From the plots, we can draw several conclusions:

- **SSSP (Dijkstra vs. Bellman-Ford):** Dijkstra's algorithm consistently outperforms Bellman-Ford for graphs with non-negative weights. This is expected due to their complexity differences (O(E log V) or O(V^2) for Dijkstra vs. O(VE) for Bellman-Ford). Bellman-Ford's advantage is its ability to handle negative weights, which comes at a performance cost.

- **APSP (Floyd-Warshall vs. Johnson's):** For dense graphs (as generated here), Floyd-Warshall's O(V^3) complexity can be competitive. Johnson's algorithm, with a complexity of O(VE + V^2 log V), is typically better suited for sparse graphs. The benchmark results here should illustrate this trade-off.

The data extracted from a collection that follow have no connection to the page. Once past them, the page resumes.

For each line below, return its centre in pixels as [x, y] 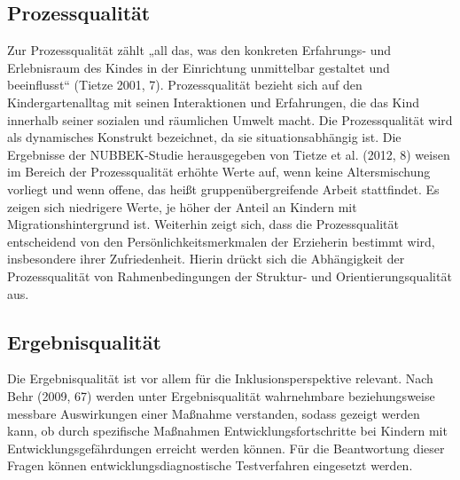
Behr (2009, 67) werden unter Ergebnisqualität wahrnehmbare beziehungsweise [221, 395]
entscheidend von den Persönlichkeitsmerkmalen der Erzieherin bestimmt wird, [221, 241]
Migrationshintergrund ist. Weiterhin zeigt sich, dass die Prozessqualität [203, 224]
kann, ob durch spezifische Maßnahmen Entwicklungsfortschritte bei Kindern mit [227, 431]
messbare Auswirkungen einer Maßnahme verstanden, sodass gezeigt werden [214, 413]
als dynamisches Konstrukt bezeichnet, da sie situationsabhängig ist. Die [204, 137]
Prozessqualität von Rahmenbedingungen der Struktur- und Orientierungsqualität [230, 275]
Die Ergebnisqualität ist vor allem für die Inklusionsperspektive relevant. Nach [220, 378]

- **Parallelism (OpenMP/CUDA):** The parallel implementations (OpenMP, CUDA) show significant speedups over their serial counterparts, especially for larger graphs. The massive parallelism of the GPU should make the CUDA variants the fastest for large problem sizes, though the overhead of data transfer can impact performance on smaller graphs.

## 5. Conclusion

This analysis demonstrates the performance characteristics of various SSSP and APSP algorithms and their HPC implementations. The choice of algorithm depends heavily on the graph's properties (e.g., presence of negative weights, density), while the choice of implementation depends on the available hardware and the desired level of performance. For maximum speed on large-scale problems, GPU-accelerated solutions using CUDA are highly effective.